4. The system according to claim 3, characterized in that, The segmentation result also includes the probability value of each pixel in the target brain tissue slice image belonging to a non-critical pixel region. The shared client writes the bytes to be written from the encrypted sample data into the color channel embedding matrix in the following way: For each pixel within a non-critical pixel region, the write priority of that pixel is determined based on the probability value that the pixel belongs to the non-critical pixel region. According to the writing priority of each pixel, the non-critical pixel area is divided into multiple pixel sub-regions; The bytes to be written are allocated to each pixel sub-region in descending order of writing priority.
5. The system according to claim 4, characterized in that, The shared client is also used before the step of determining the write priority of each pixel. The intersection region is determined based on the positional relationship between the relational pixel region and the non-critical pixel region; The intersecting regions are removed from the non-critical pixel regions to form new non-critical pixel regions.
6. The system according to claim 3, characterized in that, For each pixel within a non-critical pixel region, the sharing client obtains the new pixel value of that pixel in the following manner; Determine the original R channel value, G channel value, and B channel value of the pixel; Perform a bitwise AND operation between the original channel value of the pixel and a preset binary field; Perform a bitwise OR operation between the byte at the same pixel position in the target color channel embedding matrix and the corresponding bitwise AND operation result; Based on the result of the bitwise OR operation, the corresponding new channel value is determined; The new pixel value is determined based on the new R channel value, G channel value, and B channel value of the pixel.
7. The system according to claim 4, characterized in that, The shared client generates encrypted sample data in the following ways: Convert text-formatted sample data into a binary bitstream; Encrypted sample data is generated by encrypting and compressing a binary bit stream using a preset key.
8. The system according to claim 7, characterized in that, The first shared client generates a byte embedding key based on the pixel position of the byte to be written, the byte embedding key being used at least to indicate the pixel position and color channel of the byte to be written; The first sharing client sends the encrypted embedded brain tissue slice image, the preset key, and the byte embedding key to the second sharing client indicated by the sharing instruction.
9. The system according to claim 1, characterized in that, The first sharing client performs image quality detection on the embedded brain tissue slice image.

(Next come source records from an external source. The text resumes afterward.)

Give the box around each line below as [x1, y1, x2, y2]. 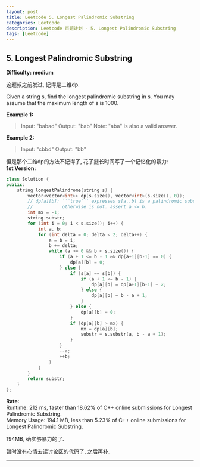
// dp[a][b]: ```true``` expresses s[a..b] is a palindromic [27, 198, 183, 205]
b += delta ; [48, 243, 79, 249]
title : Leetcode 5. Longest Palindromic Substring [6, 14, 135, 20]
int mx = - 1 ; [27, 209, 60, 215]
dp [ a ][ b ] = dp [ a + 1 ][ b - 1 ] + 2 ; [91, 282, 167, 287]
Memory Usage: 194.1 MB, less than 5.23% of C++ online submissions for [6, 417, 186, 424]
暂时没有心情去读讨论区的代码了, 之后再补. [6, 448, 110, 455]
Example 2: [6, 134, 35, 141]

If the quality detection passes, the encrypted embedded brain tissue slice image is sent to the second sharing client indicated by the sharing command.
10. The system according to claim 9, characterized in that, The shared client performs image quality detection in the following ways: Calculate the peak signal-to-noise ratio and structural similarity index of the embedded brain tissue slice images; If the peak signal-to-noise ratio and structural similarity index of the embedded brain tissue slice image both meet the corresponding threshold conditions, then the quality detection is deemed to have passed.